Want to launch a mutual fund? Learn from two pros

by Marilyn Dale
 
James Dailey


It’s always eye-opening to hear our peers share. It helps to put our thoughts in perspective. James Dailey, CFA, Principal and CIO, TEAM Financial Managers, Inc. and Lead Portfolio Manager, TEAM Asset Strategy, and Bill Pekin, CFA, SVP Pekin, Singer Strauss Asset Management and co-portfolio manager of Appleseed Fund, answered the following questions and provided insights about launching a mutual fund at Huntington Asset Strategies Annual Client Conference in September. Their funds, Team Asset Strategy (TEAMX) and Appleseed (APPLX), were launched on 12/21/09 and 12/08/06 respectively.

What didn’t work?
• Trade journal ads were disappointing; they are difficult if not impossible to track and can be very costly.
• Conferences – you can’t just roll into town and expect everyone to flock to yoru booth. You have to be much more aggressive, planning and executing pre and post conference campaigns.
Most challenging, then and now?
• Managing a 40 act product is challenging and filled with rules. You have to keep a vigilant eye on compliance of all kinds.
• Employees. Do you want to train your own? Have you got the patience? Should you go to a third party for everything and anything from operations, accounting, wholesaling, marketing, even portfolio management? You have to talk to a lot of people to find those that fit your culture and are right for your strategy.
• Know if you want to manage money or a business, and get the right help.
• As an entrepreneur, know your vision of success. Do you want to invest in technology, deal with larger institutions? Figure out how you can deal with your own anxiety
• Being alert to the uncertainty of the regulatory environment
• Choosing and getting onto the “right” platforms is complex; your resources and energy are limited.

Great ideas?
• Be seen: go to conferences, call advisors in those cities and take advantage of meeting with them, visit large regional cities for a concentration of advisors
• Publish and disseminate white papers; be a thought leader.
• Launch with “enough” seed money, its simply hard to make a $20 million fund economical
• If you replicate and extend what you do as an RIA, confidence, recognition and existing client base should help you grow quickly
• Look for a market niche with little competition – figure out a way to differentiate yourself. Bring in people with a book of business to help grow your core
• Get a strategy and good business plan - have confidence you can do this
• Focus on what you can control. Some things you can’t, such as the costs of doing business on platforms

And, why did you start a fund?
James Dailey: It was a long time ambition of mine to run a mutual fund or hedge product. I view it as a big business opportunity. Our RIA is relatively small, yet we have a differentiable product. We certainly took a significant business risk, but our strategy fits well in the alternative space, which is getting a lot of attention in the current environment.

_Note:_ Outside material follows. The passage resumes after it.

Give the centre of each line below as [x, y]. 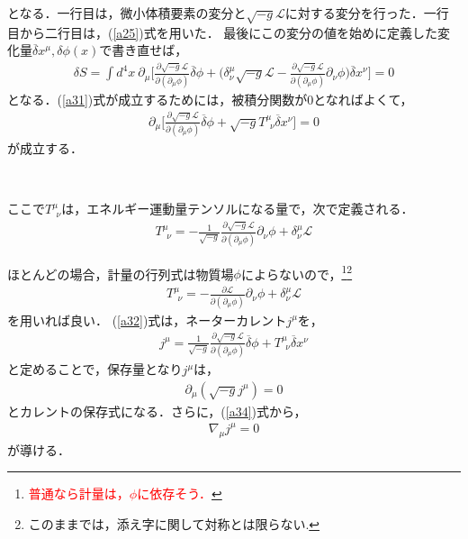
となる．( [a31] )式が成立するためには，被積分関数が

Bill Pekin: I’ve observed with my kids, when they are small, they have an innocence about the world. Sometimes ignorance and innocence can be a blessing. It’s hard to grow a local ria and hard to get your story out despite being successful. But, we thought if we took a slow growing, stable annuity business like the RIA and married it to a fast growing mutual fund initiative, it would enhance our business model.

And, why problems did you solve, and for whom?
• Added transparency; a mutual fund has far more transparency than an SMA.
• We can now accept smaller accounts that we used to turn down.
• Instant credibility for the SMA/RIA business – you’re covered by Morningstar, eventually rated, perhaps engage in more media coverage. You’re out there and getting known.